[151] Es ist Nacht. Eine Fremde von der Seite der Straße, tritt auf.
FREMDE.
Allheilige Nacht, du aller Müden Trösterin,
O Balsam du für jeden Schmerz und jede Noth:
An deine Brust, allliebende Mutter, flücht' ich mich,
Die Allvertriebene! Gönne du, ehrwürd'ge Nacht,
Das Fleckchen mir, auf welchem mein geächtet' Haupt
Sich ruhen darf, von allen Menschen ungesehn,
O hülle mich in deine schwarzen Schleier ein! –
Wohl, lustberauscht, auf seidnen Decken schlummert jetzt
Die man mit List auf meine Statte hat erhöht,
Und freventlich mit meinem Namen ruft man sie.
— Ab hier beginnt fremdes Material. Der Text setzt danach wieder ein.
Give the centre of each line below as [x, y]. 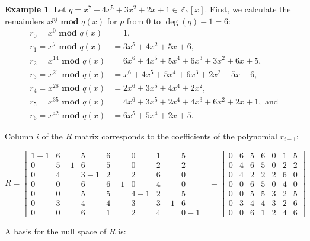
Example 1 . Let [36, 9]
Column [19, 136]
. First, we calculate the [248, 9]
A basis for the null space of [56, 231]
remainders [25, 20]
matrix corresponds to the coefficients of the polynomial [176, 136]
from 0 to [143, 20]
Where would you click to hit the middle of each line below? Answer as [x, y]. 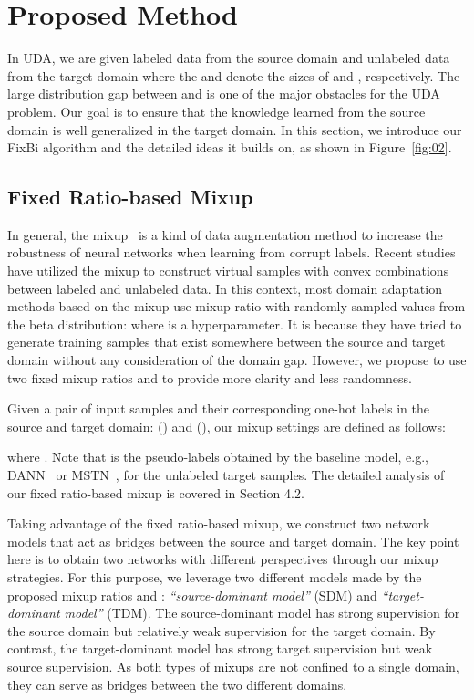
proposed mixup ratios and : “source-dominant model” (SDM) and [192, 595]
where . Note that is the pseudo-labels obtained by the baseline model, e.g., [218, 457]
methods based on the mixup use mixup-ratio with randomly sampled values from [237, 306]
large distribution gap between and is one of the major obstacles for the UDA [224, 94]
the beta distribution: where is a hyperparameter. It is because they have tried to [235, 324]
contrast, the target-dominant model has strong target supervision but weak [220, 648]
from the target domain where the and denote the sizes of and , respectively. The [234, 75]
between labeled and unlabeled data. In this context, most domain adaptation [225, 288]
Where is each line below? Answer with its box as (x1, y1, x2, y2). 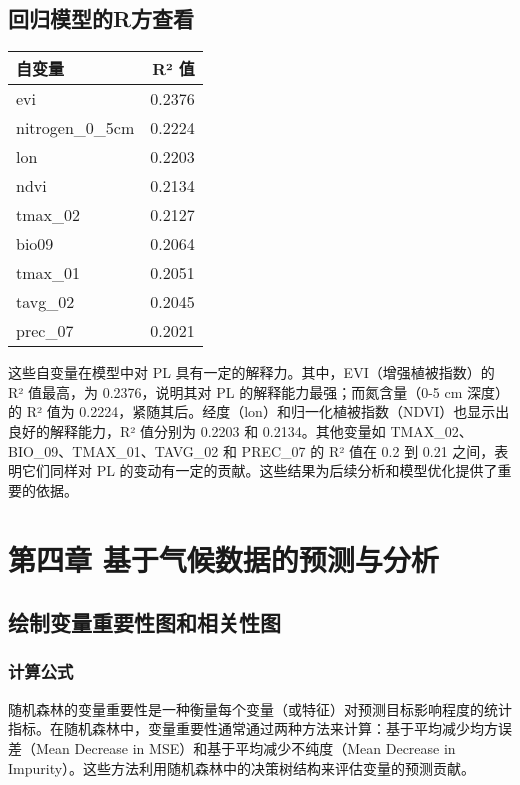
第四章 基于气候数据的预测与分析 (8, 538, 439, 579)
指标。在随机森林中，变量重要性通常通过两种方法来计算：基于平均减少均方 (8, 718, 498, 739)
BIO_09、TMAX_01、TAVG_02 (8, 440, 219, 461)
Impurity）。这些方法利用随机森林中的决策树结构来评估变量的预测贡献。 (8, 757, 476, 778)
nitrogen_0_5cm (16, 116, 135, 140)
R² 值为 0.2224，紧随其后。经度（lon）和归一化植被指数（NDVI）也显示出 (26, 401, 510, 422)
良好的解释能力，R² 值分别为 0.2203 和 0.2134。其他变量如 (8, 420, 386, 441)
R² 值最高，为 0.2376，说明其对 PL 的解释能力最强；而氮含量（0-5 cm (8, 381, 463, 402)
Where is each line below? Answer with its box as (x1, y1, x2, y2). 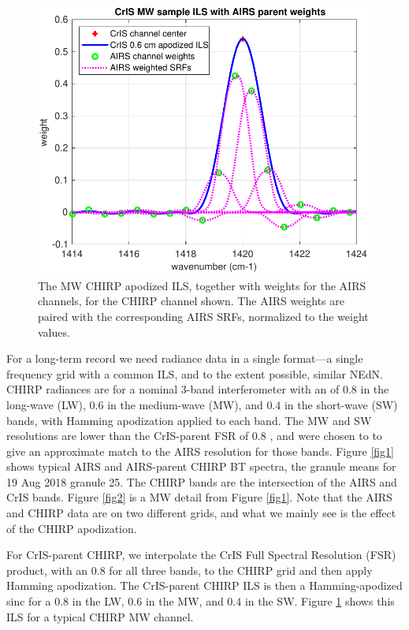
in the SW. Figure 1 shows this (244, 593, 395, 609)
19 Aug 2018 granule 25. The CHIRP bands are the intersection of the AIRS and (6, 473, 397, 490)
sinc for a (6, 593, 51, 609)
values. (38, 323, 70, 340)
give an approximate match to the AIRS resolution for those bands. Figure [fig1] (6, 442, 394, 459)
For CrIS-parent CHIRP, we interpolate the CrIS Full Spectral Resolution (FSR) (6, 546, 396, 563)
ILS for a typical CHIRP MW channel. (6, 608, 194, 624)
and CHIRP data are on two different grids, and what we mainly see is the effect (6, 505, 396, 521)
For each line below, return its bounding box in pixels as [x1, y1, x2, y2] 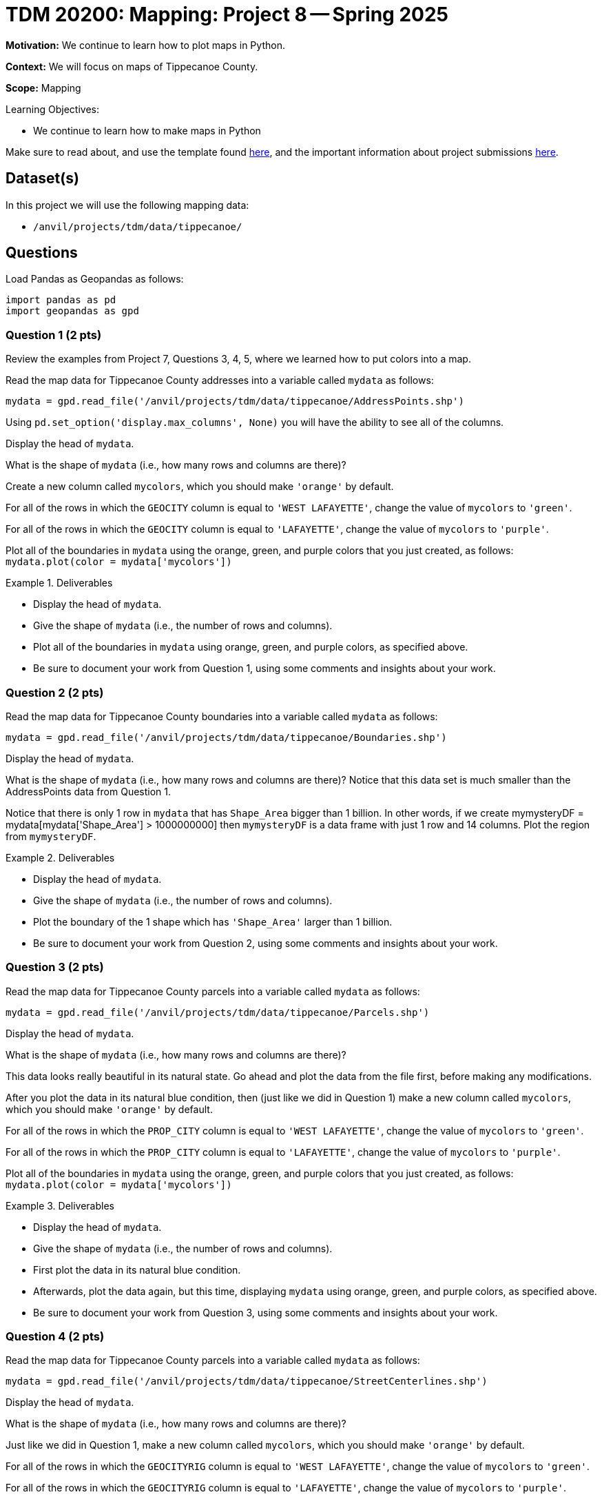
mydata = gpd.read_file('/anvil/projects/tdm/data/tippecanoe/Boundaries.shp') [6, 731, 447, 743]
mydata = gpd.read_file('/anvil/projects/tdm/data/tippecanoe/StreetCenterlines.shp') [6, 1376, 488, 1387]
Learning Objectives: [6, 103, 100, 115]
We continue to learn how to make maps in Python [33, 124, 261, 136]
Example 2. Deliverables [6, 851, 115, 864]
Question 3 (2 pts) [6, 960, 104, 975]
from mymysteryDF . [6, 830, 96, 842]
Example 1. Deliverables [6, 577, 113, 589]
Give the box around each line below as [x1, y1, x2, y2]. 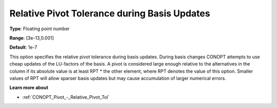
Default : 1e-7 [9, 44, 37, 51]
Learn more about [9, 84, 49, 91]
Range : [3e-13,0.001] [9, 35, 54, 41]
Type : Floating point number [9, 26, 70, 32]
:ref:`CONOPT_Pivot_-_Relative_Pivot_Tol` [22, 94, 110, 100]
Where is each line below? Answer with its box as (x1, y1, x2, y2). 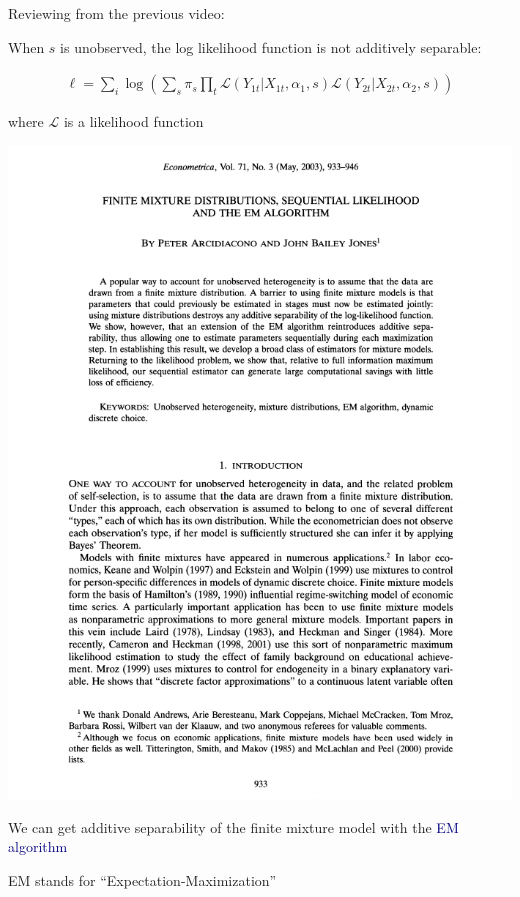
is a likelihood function (63, 111, 204, 132)
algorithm (8, 836, 68, 857)
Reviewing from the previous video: (8, 3, 225, 23)
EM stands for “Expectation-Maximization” (8, 870, 277, 891)
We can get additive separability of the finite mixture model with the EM (8, 816, 459, 837)
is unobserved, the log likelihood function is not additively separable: (60, 36, 482, 57)
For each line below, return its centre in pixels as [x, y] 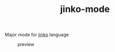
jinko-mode [85, 9]
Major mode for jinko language [37, 35]
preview [26, 44]
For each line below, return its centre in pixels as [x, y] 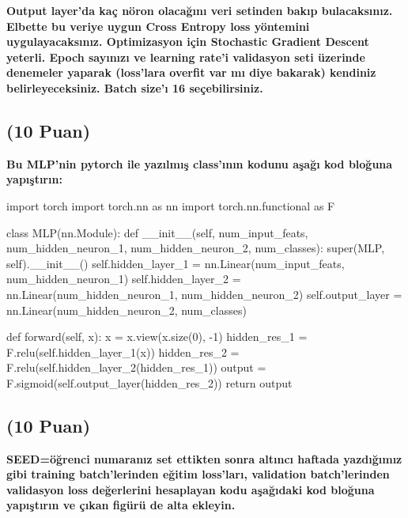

Ich aber muß, die Ächtgeborne, bettlergleich,
In Nacht verbergen meine königliche Stirn.
Sei denn, o Stein, mein Bette du! Auf nackten Stein
Gebettet ist, gleich seiner Königin, mein Volk.
Du aber, o Nacht, uns beiden sende, mir und ihm,
Der vor dir wandelt, blumenstreuend, deinen Sohn,
Den holden Traum: daß auf die Stirne beiden uns
Vergessenheit die mohnbeträuften Finger legt.
Setzt sich links im Vorgrunde unter die Säulen der Halle, schläft ein.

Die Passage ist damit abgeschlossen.